Occasionally, android gets the words right (as demonstrated by the onscreen
text) and then flubs passing the correct intent because of "loss of
connection", which is just about the most frustrating ML fail.

No doubt android's voice recognition is spectacular. I can prompt it in three
different relatively orthogonal-sounding languages (English, French,
Japanese), and it can figure out which language I'm using and usually get the
transcription correct. Notably, I can't activate the italian/japanese pair and
get useful results - which makes sense if you know both languages.

Google voice is horrible, however, at transcribing voicemail.

------
vtange
The startup I work at really favors their data scientists, though I am not one
of them (I'm a frontend guy). The CEO and CTO pretty much keeps a personal eye
on those guys' work.

Right now however the theme I've heard from the higher ups has been
profitability, and this applies to all tech companies in general. Easy capital
is gone and now companies are in the spotlight for not making profits.

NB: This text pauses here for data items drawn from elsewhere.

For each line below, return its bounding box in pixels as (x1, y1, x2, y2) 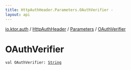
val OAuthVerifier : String (5, 60, 62, 65)
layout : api (5, 12, 30, 17)
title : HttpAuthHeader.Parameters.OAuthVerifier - (5, 7, 113, 13)
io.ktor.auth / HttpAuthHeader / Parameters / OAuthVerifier (5, 26, 126, 32)
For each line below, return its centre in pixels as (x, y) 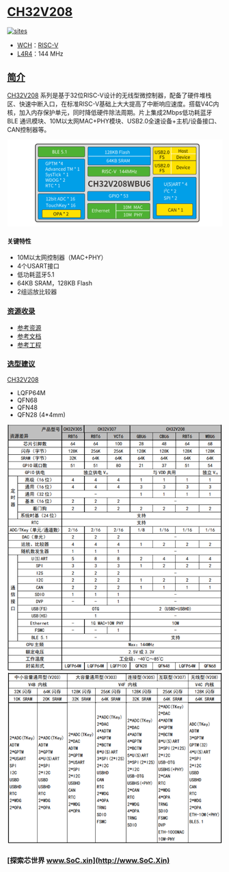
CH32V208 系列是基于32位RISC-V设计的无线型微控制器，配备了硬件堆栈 (109, 95)
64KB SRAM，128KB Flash (54, 283)
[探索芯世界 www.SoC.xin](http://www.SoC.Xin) (89, 860)
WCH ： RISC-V (38, 45)
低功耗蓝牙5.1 (36, 274)
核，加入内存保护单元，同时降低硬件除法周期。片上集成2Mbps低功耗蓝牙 (110, 112)
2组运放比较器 (37, 292)
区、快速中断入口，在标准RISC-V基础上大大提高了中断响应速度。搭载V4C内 (113, 104)
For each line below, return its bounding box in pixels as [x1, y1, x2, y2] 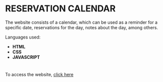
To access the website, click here [5, 72, 74, 78]
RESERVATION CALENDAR [5, 3, 116, 14]
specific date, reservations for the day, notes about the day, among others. [5, 24, 158, 30]
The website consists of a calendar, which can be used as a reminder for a [5, 19, 158, 25]
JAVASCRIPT [12, 54, 40, 60]
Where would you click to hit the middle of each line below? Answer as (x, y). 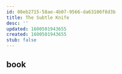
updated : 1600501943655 (37, 29)
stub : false (21, 40)
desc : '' (17, 23)
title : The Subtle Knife (38, 18)
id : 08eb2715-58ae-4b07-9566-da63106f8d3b (61, 12)
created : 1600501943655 (37, 35)
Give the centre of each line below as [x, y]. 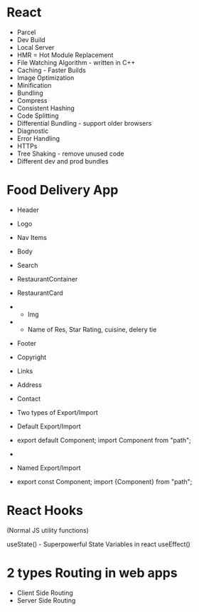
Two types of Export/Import [57, 412]
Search [27, 265]
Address [29, 385]
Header [28, 210]
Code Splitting [38, 116]
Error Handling [38, 138]
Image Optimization [45, 77]
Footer [27, 343]
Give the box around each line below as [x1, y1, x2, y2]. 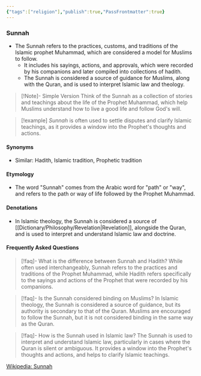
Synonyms [6, 143, 34, 150]
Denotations [6, 204, 38, 211]
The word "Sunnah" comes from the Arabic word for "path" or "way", [14, 184, 186, 191]
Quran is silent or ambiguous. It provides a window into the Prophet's [20, 344, 192, 352]
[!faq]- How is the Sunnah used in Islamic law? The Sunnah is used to [20, 331, 193, 339]
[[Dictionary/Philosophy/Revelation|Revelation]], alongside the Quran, [14, 224, 187, 231]
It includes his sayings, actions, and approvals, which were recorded [23, 61, 193, 69]
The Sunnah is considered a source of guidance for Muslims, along [23, 74, 190, 81]
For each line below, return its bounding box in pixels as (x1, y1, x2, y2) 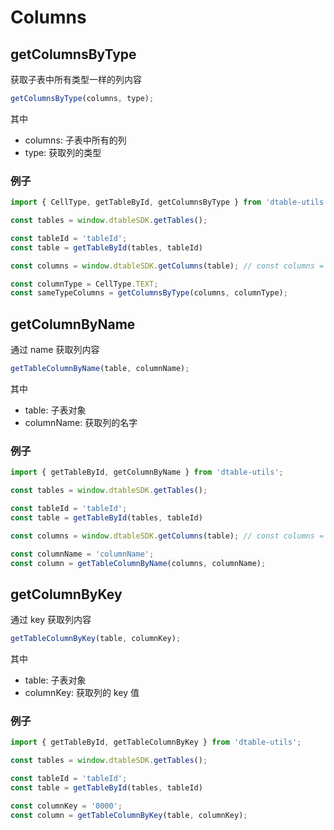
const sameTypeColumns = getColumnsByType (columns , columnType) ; (10, 288, 288, 298)
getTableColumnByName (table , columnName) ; (10, 364, 190, 374)
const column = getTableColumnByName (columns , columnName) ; (10, 558, 267, 568)
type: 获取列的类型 (24, 146, 102, 158)
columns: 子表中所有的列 (24, 134, 127, 146)
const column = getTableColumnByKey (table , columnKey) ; (10, 810, 248, 820)
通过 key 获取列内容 (10, 614, 92, 626)
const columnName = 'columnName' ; (10, 549, 155, 559)
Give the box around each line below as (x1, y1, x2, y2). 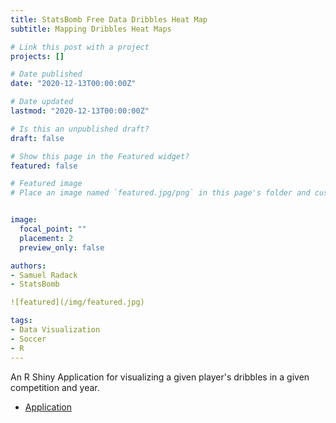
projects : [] (10, 51, 65, 61)
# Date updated (10, 97, 74, 107)
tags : (10, 316, 33, 326)
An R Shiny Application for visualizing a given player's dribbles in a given (10, 371, 310, 383)
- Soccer (10, 334, 47, 344)
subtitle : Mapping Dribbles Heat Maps (10, 24, 172, 34)
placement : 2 (19, 233, 74, 243)
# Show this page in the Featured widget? (10, 151, 190, 161)
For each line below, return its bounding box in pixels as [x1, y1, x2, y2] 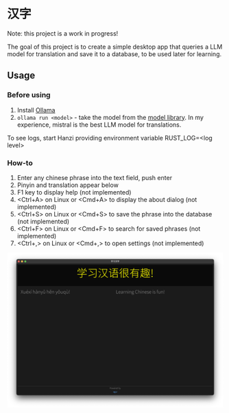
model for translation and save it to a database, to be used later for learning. [7, 49, 222, 58]
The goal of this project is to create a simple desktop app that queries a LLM [7, 42, 223, 51]
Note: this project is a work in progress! [7, 29, 119, 38]
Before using [7, 90, 51, 100]
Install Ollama [16, 105, 56, 114]
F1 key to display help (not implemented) [16, 188, 132, 196]
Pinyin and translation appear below [16, 181, 119, 189]
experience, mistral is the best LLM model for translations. [16, 121, 182, 129]
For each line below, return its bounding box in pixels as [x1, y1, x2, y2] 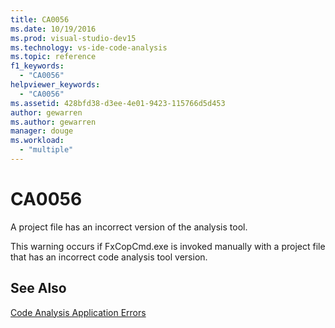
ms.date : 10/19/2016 [10, 24, 97, 34]
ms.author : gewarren [10, 117, 97, 127]
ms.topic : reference [10, 52, 97, 62]
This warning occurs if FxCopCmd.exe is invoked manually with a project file [10, 240, 326, 252]
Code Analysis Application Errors [10, 306, 147, 318]
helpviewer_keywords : [10, 80, 101, 90]
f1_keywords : [10, 61, 65, 71]
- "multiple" [19, 145, 74, 155]
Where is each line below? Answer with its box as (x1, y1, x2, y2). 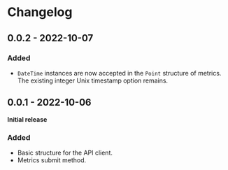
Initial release (7, 115, 48, 123)
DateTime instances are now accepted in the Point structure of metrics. (17, 69, 222, 77)
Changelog (7, 4, 73, 20)
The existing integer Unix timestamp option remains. (17, 76, 169, 85)
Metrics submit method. (17, 155, 87, 164)
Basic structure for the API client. (17, 148, 113, 157)
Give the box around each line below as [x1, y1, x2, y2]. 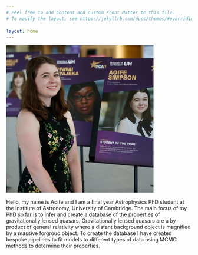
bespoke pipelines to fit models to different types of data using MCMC [6, 236, 177, 243]
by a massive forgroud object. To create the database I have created [6, 230, 172, 237]
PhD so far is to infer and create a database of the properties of [6, 211, 160, 218]
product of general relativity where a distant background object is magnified [6, 224, 191, 231]
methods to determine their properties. [6, 242, 100, 250]
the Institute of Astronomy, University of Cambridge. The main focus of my [6, 205, 187, 212]
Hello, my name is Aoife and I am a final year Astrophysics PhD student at [6, 198, 184, 206]
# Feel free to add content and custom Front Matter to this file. [6, 9, 176, 15]
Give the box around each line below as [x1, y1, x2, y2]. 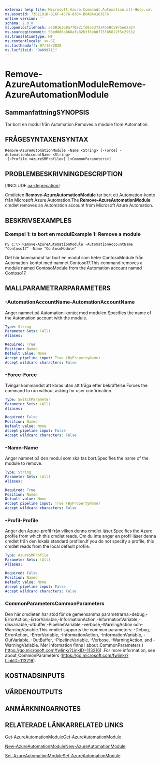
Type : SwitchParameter [5, 397, 51, 402]
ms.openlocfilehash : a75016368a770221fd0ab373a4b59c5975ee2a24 [5, 25, 135, 30]
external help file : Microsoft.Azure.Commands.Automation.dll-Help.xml [5, 7, 152, 12]
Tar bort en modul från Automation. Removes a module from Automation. [5, 121, 149, 127]
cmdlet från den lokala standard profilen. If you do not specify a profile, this [5, 539, 154, 544]
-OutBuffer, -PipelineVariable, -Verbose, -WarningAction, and [30, 637, 152, 643]
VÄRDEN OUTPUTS [5, 688, 63, 696]
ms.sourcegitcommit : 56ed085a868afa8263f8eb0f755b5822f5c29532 [5, 30, 135, 34]
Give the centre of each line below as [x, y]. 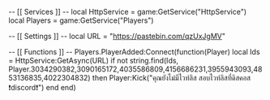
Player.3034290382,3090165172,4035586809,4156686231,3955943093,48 [135, 69]
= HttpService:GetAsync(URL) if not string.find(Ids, [94, 61]
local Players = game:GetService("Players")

So at least from my company's perspective, it's not that data science is
saturated, it's that we're trying to not break the bank and hire too much.

------
stared
I have only anecdotal experience (I live in Warsaw, but do contracts mostly
for Poland, UK and US).

General data science is in need. I can get contracts easily, I know that
people looking for competent people need to wait; especially as it is a skill
much harder to pick than, say, front-end web dev (unless someone starts from a
highly quantitive background like physics, modelling in biology, etc). My
general impression are:

\- ML (especially practical one, like logistic regression and random forest)
is often integral parts of many data analyses (or at least a plus),

\- there are not as many jobs solely focused on ML; and if so, often they
require some specialistic expertise,

\- and even less only for deep learning (also, for DL there is relatively high
threshold for having skills at "hireable" level).

Some of my tips on how to learn data science:
[http://p.migdal.pl/2016/03/15/data-science-intro-for-math-
ph...](http://p.migdal.pl/2016/03/15/data-science-intro-for-math-phys-
background.html) (on purpose I put the emphasis on general data
exploration/analysis before machine learning).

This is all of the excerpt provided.